Optimized conditions for an in vitro micronucleus (MN) test procedure were defined using a chamber slide that enabled the preparation of fine specimens without undergoing complicating procedures using culture dishes. The issues investigated are 1) the effect of slide materials on the adhesion of cells, 2) the number of seeding cells necessary to obtain an adequate number of cells for observation and 3) effects of hypotonic treatment and fixation on the cytoplasmic: nuclear area ratio. In addition, we determined cell viability in each chamber using the 3-(4,5-dimethylthiazol-2-yl)-2,5-diphenyl tetrazolium bromide (MTT) assay. The results of the investigation were as follows: 1) cell adhesion was best using plastic slides, 2) the optimum number of cells for seeding was 6.6×10³ cells/cm², 3) the best condition for hypotonic treatment was incubation in 75 mM KCl at 37°C for 5 min, and 4) the best condition for fixation was treatment of cells twice for about 2 min in icecold methanol containing 6% acetic acid. Finally, the result of the MTT assay correlated with the number of viable cells in chamber as determined by the trypan blue dye exclusion assay.

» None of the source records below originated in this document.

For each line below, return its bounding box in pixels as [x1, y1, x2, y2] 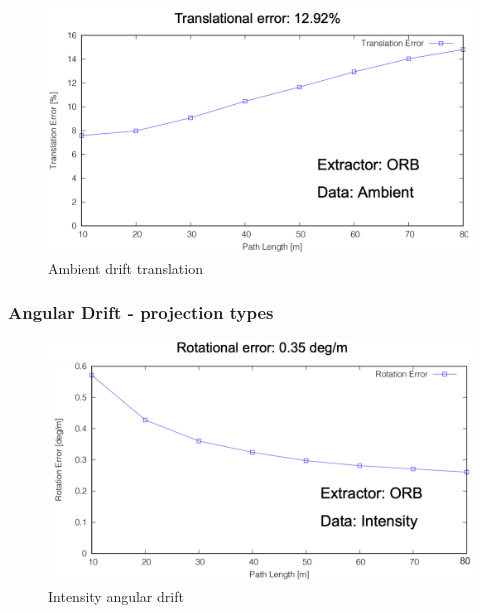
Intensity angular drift [48, 585, 184, 606]
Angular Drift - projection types [8, 300, 274, 325]
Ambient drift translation [48, 257, 203, 278]
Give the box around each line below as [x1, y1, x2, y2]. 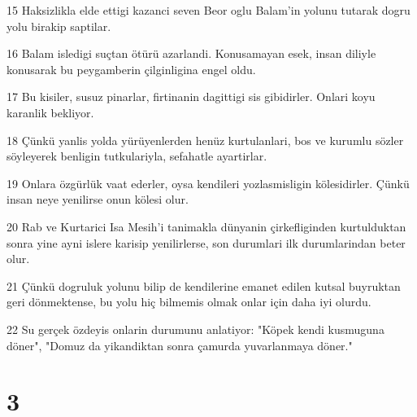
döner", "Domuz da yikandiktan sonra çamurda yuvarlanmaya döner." [7, 336, 353, 353]
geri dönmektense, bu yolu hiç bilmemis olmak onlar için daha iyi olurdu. [7, 293, 371, 310]
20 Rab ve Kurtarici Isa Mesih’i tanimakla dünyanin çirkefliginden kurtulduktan [7, 217, 406, 235]
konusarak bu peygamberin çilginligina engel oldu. [7, 60, 256, 77]
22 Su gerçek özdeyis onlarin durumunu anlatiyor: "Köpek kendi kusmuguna [7, 320, 384, 337]
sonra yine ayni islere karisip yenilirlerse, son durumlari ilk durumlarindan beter [7, 234, 406, 251]
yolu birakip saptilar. [7, 17, 111, 34]
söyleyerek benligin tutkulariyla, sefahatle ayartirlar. [7, 147, 267, 165]
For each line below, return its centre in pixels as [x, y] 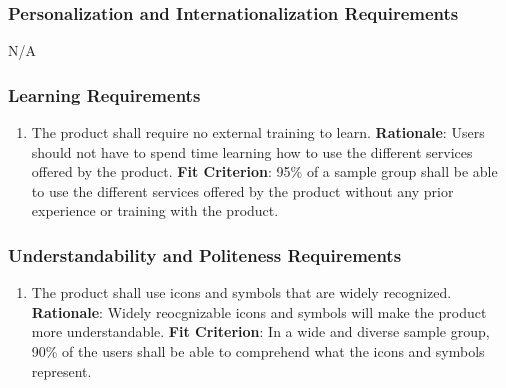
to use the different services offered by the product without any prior [242, 190]
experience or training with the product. [155, 210]
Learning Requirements [104, 94]
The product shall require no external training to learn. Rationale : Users [258, 132]
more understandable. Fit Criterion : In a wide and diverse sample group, [260, 331]
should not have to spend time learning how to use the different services [252, 151]
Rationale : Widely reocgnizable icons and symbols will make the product [259, 311]
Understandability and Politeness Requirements [205, 254]
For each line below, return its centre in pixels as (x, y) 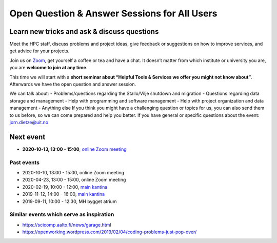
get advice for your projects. (39, 51)
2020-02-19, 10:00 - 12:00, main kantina (65, 187)
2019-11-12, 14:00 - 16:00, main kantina (64, 194)
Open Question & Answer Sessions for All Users (113, 13)
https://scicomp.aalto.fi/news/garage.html (67, 225)
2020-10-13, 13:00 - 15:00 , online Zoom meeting (74, 149)
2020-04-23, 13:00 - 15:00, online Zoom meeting (74, 180)
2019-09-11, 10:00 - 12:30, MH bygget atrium (70, 201)
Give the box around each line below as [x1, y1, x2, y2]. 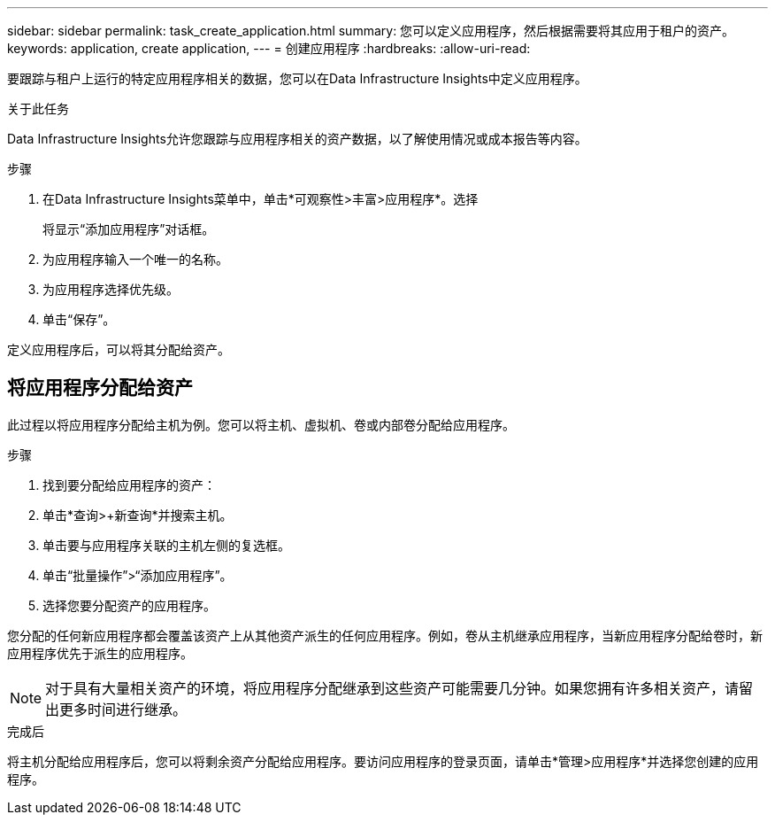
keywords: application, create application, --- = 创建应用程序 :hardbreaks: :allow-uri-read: [7, 41, 531, 56]
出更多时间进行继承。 [45, 700, 188, 718]
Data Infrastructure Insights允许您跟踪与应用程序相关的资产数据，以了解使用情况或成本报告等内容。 [7, 131, 587, 146]
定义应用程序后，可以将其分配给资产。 [7, 342, 230, 357]
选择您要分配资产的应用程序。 [42, 597, 216, 613]
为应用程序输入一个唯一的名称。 [42, 252, 228, 267]
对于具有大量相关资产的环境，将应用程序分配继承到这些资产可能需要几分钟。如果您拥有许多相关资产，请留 [45, 679, 754, 697]
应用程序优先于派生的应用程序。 [7, 645, 193, 661]
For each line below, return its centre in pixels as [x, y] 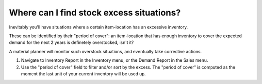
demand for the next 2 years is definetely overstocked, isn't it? [72, 42]
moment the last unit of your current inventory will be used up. [83, 74]
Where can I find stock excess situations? [95, 13]
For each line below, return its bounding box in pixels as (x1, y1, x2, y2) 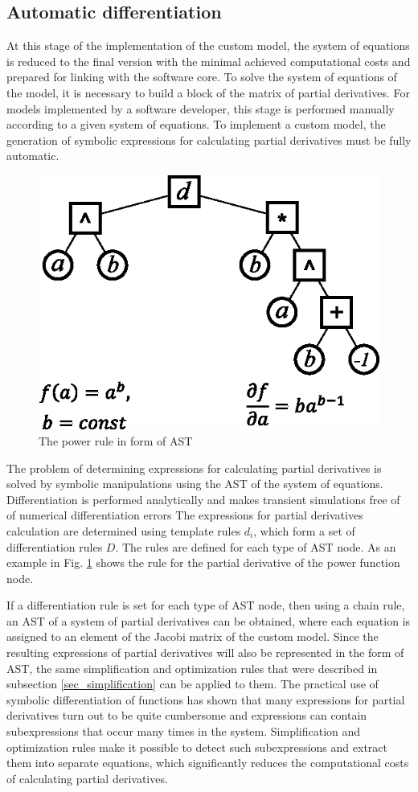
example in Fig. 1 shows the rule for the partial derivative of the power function (6, 554, 400, 571)
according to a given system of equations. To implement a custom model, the (6, 116, 386, 133)
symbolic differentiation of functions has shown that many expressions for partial (6, 691, 405, 708)
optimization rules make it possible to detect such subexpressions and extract (6, 738, 387, 755)
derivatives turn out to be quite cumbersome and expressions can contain (6, 707, 367, 724)
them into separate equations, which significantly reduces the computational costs (6, 754, 409, 771)
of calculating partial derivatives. (6, 769, 168, 786)
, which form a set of (253, 522, 355, 539)
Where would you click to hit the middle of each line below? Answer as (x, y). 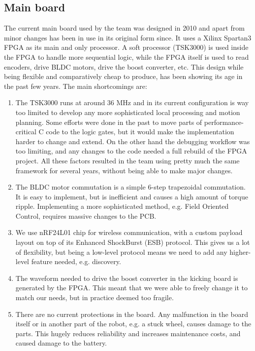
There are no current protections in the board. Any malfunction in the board (132, 314)
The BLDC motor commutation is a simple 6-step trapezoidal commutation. (130, 187)
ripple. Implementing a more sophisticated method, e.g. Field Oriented (122, 206)
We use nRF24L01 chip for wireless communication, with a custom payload (129, 232)
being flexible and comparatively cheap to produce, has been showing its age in (123, 76)
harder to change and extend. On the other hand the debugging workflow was (133, 141)
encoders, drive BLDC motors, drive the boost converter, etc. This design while (124, 66)
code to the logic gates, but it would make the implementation (140, 132)
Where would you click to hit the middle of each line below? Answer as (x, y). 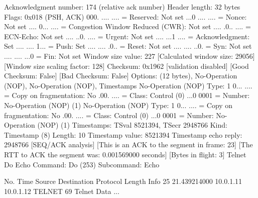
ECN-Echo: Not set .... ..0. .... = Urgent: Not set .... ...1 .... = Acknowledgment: (127, 36)
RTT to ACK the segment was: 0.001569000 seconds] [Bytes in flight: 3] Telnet (125, 154)
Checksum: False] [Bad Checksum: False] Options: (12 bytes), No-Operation (121, 76)
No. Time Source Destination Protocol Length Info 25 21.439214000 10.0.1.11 (123, 181)
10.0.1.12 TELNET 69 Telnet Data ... (62, 191)
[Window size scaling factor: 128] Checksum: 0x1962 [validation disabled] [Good (126, 66)
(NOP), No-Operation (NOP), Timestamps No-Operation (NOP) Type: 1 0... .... (128, 85)
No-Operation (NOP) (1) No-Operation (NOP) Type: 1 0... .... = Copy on (118, 105)
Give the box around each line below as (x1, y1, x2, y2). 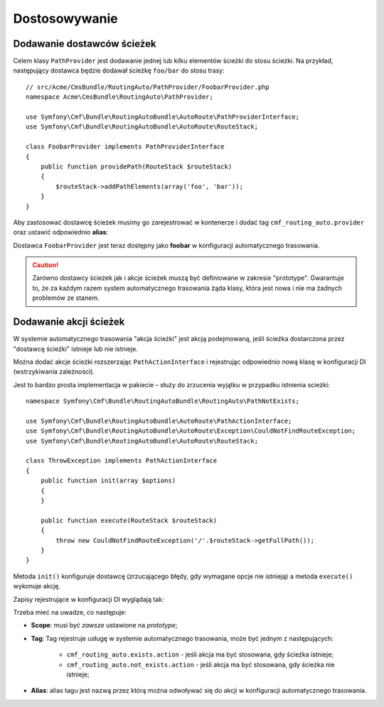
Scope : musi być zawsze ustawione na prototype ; (31, 621, 178, 630)
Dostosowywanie (13, 11, 119, 26)
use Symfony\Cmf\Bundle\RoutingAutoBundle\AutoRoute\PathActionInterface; (26, 416, 292, 425)
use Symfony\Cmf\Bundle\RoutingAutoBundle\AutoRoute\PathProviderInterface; (26, 113, 300, 121)
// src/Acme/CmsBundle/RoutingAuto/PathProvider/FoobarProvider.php (26, 82, 270, 91)
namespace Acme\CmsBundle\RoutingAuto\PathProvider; (26, 93, 213, 101)
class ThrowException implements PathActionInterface (26, 457, 217, 465)
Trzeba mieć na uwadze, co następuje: (13, 608, 127, 616)
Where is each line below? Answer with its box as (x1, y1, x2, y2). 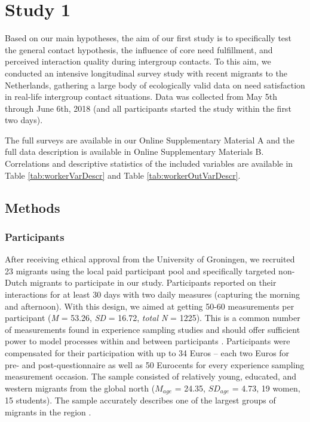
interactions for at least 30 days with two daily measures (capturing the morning (5, 288, 300, 301)
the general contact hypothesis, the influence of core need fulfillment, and (5, 43, 273, 56)
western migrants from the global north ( (5, 381, 155, 394)
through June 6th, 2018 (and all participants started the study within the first (5, 102, 291, 114)
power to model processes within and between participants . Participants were (5, 335, 290, 347)
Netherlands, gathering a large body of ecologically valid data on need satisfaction (5, 78, 305, 91)
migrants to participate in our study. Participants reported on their (30, 276, 277, 289)
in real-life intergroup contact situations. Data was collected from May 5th (5, 90, 277, 103)
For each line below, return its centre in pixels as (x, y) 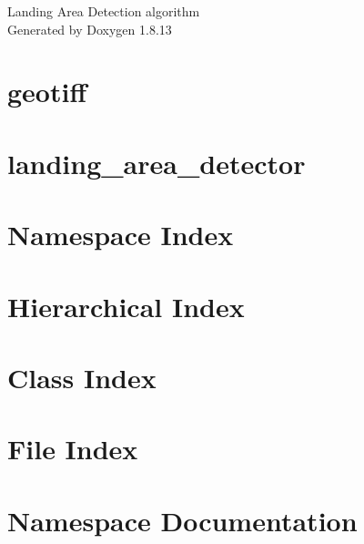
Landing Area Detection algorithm (104, 11)
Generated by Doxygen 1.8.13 (90, 29)
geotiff (47, 92)
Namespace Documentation (182, 520)
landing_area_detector (157, 163)
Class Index (82, 377)
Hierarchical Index (126, 306)
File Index (73, 449)
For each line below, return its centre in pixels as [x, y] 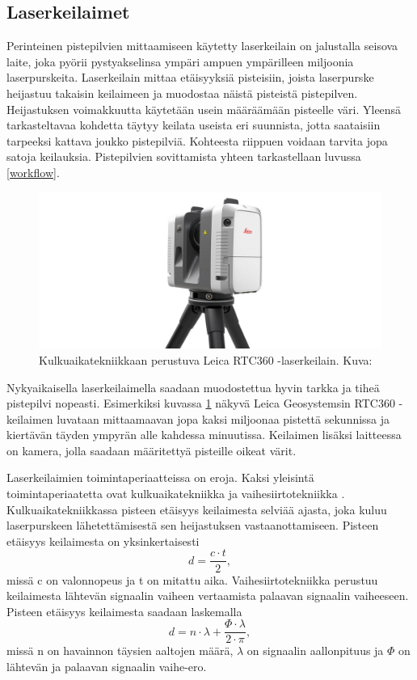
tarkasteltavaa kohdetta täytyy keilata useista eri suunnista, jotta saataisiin [194, 125]
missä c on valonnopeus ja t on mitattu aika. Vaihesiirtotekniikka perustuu [192, 579]
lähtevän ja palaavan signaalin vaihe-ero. [107, 666]
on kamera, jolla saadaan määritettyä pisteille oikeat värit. [152, 450]
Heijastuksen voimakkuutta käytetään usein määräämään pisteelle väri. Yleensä [204, 109]
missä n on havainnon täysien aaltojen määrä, [120, 650]
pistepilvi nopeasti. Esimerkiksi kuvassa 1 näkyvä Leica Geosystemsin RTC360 [201, 403]
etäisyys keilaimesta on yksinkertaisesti [103, 541]
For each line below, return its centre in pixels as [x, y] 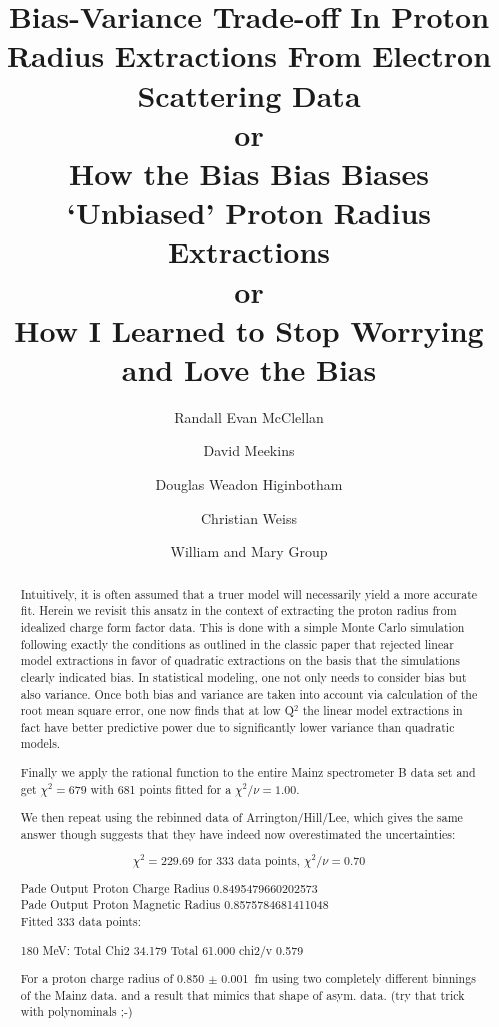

An in vitro MN test was conducted under these conditions using the known clastogens, Mitomycin C and dimethylnitrosamine. These clastogens dose-dependently induced a significant increase in the number of micronucleated cells with positive responses at concentrations approximately 10 times lower than those of the chromosomal aberration test. On the other hand, the frequency of micronucleated cells in the solvent control was stable and low (0.4-1.7%). These results indicated that the in vitro MN test has a high level of sensitivity to clastogens.
It was concluded that the in vitro MN test using chamber slides is a rapid, simple and sensitive method to detect clastogens.